Per i candidati repubblicani alla presidenza, la strage di Charleston sta diventando fonte di grave imbarazzo. Non è soltanto la questione della bandiera degli Stati confederati a trascinare i repubblicani in un dibattito che avrebbero preferito evitare. Emerge ora che alcuni dei candidati del G.O.P. alle presidenziali 2016 – tra questi Ted Cruz, Rick Santorum, Rand Paul – hanno ricevuto finanziamenti elettorali dall’uomo che Dylann Roof, il 21enne sospettato del massacro di Charleston, cita come fonte di ispirazione nel “Manifesto” razzista postato nel suo sito.
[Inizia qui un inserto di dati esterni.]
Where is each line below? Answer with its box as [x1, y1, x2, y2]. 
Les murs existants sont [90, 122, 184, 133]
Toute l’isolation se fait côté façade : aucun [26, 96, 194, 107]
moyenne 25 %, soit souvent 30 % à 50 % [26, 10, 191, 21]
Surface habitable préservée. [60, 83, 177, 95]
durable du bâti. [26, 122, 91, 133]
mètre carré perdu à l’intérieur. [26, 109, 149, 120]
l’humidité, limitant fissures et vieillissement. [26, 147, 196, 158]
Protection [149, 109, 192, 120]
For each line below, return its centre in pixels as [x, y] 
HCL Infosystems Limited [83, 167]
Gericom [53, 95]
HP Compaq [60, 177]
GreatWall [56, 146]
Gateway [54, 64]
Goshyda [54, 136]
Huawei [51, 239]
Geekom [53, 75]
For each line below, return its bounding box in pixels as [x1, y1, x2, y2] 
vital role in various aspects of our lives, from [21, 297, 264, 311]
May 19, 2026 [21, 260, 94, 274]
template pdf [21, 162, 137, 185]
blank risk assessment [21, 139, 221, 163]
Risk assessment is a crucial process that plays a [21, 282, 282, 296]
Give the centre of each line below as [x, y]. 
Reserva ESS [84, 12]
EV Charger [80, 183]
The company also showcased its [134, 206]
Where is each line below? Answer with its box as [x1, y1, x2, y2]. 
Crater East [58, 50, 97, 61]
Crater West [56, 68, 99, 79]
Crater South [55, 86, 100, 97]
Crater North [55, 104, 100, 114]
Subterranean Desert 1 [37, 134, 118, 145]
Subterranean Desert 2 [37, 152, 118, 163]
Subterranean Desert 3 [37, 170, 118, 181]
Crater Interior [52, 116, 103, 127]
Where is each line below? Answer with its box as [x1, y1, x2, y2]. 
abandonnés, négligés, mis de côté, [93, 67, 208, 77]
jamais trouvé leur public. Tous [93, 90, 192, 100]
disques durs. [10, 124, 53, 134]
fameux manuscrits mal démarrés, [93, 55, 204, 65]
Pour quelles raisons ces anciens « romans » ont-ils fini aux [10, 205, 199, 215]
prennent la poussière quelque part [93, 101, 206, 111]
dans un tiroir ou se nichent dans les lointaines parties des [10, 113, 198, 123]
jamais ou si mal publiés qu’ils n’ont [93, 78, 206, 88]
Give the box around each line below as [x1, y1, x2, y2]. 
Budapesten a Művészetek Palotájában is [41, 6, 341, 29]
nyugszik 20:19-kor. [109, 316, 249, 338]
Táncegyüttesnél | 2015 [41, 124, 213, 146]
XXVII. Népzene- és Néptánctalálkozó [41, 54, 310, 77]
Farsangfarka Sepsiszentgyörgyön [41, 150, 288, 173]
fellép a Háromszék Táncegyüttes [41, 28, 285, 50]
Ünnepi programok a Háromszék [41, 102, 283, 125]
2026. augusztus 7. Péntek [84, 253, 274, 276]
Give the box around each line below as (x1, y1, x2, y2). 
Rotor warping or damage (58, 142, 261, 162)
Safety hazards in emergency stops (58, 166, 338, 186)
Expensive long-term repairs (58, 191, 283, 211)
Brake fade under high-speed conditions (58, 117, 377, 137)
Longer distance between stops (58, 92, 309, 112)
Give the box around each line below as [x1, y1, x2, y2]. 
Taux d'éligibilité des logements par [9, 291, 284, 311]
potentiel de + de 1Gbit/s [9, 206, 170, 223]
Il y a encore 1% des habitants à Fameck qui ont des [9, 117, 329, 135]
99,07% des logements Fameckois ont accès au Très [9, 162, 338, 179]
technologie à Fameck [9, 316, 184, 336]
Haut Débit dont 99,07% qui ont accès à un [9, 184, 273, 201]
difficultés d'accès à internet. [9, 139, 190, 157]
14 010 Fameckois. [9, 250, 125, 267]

Nel “Manifesto”, Roof scrive di aver avuto per la prima volta notizia di “brutali assassinii da parte di neri ai danni dei bianchi” dal website del “Council of Conservative Citizens”, un gruppo con sede in Missouri guidato da Earl Holt III, 62 anni, un suprematista bianco conosciuto per le sue opinioni ferocemente razziste. Raggiunto telefonicamente dal “Guardian”, che per primo ha rivelato la notizia, Holt ha detto di essere occupato e ha riattaccato. Poco dopo lo stesso Holt ha rilasciato una dichiarazione. Ha detto di “non essere sorpreso” dal fatto che Roof avesse preso ispirazione dal suo sito, che parla di “relazione tra le razze in modo accurato e onesto”. Holt ha comunque aggiunto che “il Council of Conservative Citizens non può essere riconosciuto responsabile delle azioni di un pazzo che ha semplicemente raccolto le nostre informazioni”.
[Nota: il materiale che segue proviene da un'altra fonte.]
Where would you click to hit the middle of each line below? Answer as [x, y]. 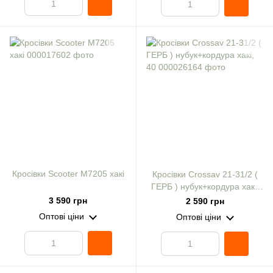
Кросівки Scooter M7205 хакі [68, 174]
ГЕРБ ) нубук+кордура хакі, [205, 186]
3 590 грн [68, 200]
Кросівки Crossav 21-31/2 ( [205, 174]
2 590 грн [205, 201]
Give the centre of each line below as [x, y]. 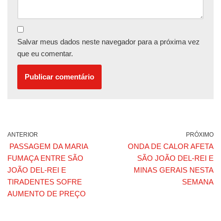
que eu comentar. [45, 54]
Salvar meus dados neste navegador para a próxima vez [109, 42]
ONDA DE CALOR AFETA [171, 147]
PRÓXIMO [200, 135]
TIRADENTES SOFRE [45, 182]
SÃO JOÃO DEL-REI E [175, 158]
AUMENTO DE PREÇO [47, 194]
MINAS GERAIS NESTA [174, 170]
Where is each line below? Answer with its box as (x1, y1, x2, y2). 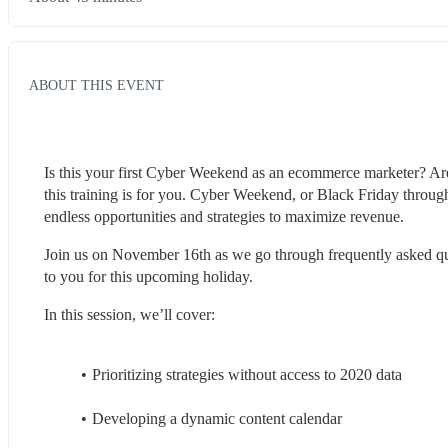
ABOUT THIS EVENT (29, 76, 164, 93)
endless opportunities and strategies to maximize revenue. (44, 207, 404, 225)
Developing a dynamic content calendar (91, 409, 342, 427)
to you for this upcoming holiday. (44, 267, 253, 285)
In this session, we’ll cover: (44, 305, 215, 323)
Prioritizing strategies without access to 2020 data (91, 365, 402, 383)
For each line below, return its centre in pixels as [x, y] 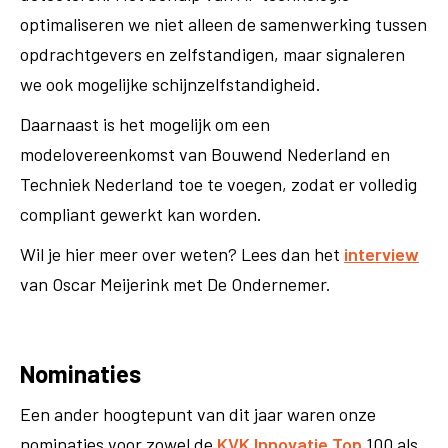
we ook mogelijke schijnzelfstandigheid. [170, 84]
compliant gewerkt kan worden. [141, 214]
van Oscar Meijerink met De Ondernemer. [175, 284]
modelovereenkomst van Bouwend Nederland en [205, 154]
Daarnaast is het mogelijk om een [145, 124]
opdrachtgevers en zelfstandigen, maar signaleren [212, 54]
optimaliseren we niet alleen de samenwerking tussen [223, 24]
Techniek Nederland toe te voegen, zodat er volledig [218, 184]

Negli ultimi quattro anni, una serie di commenti pesantemente razzisti sono stati postati su “The Blaze”, un organo di stampa di orientamento conservatore, e su altri siti da uno user che si firma “Earl P Holt III di Longview, Texas”. In un commento Holt si riferisce agli afro-americani come “Africanus Criminalis”. In un altro dice di aver acquistato e di essere diventato esperto nell’uso di “molte armi da fuoco” per evitare di essere ammazzato dai non-bianchi. In un altro ancora lo user che si identica con il nome di Holt scrive che gli attivisti neri “vi uccideranno, stupreranno tutta la vostra famiglia, bruceranno la vostra casa”. Holt, che spesso nei suoi messaggi definisce gli afro-americani “niggers”, negri, si accanisce in un’occasione anche contro il governo americano, che distribuisce i soldi delle sue tasse “a ogni imbroglione del welfare, trafficante di droga, spettatore di Oprah, criminale, alcolizzato, drogato, parassita in America”.

Un portavoce del “Council of Conservatice Citizens” ha confermato che lo user che si firma come “Earl P Holt III” è davvero il presidente del gruppo. Holt avrebbe anche, negli ultimi anni, contribuito con almeno 65 mila dollari alle campagne di molti politici repubblicani. Ted Cruz ha ricevuto almeno 8500 dollari. Il RandPAC, il comitato politico di Rand Paul, ha incassato 1750 dollari da Holt; 1500 sono andati a Rick Santorum. Se i collaboratori di Ted Cruz hanno detto che la donazione di Holt verrà immediatamente restituita, Rick Santorum ha fatto sapere di “non giustificare alcuna forma di razzismo”, mentre Rand Paul non ha per il momento risposto alle richieste di chiarimenti.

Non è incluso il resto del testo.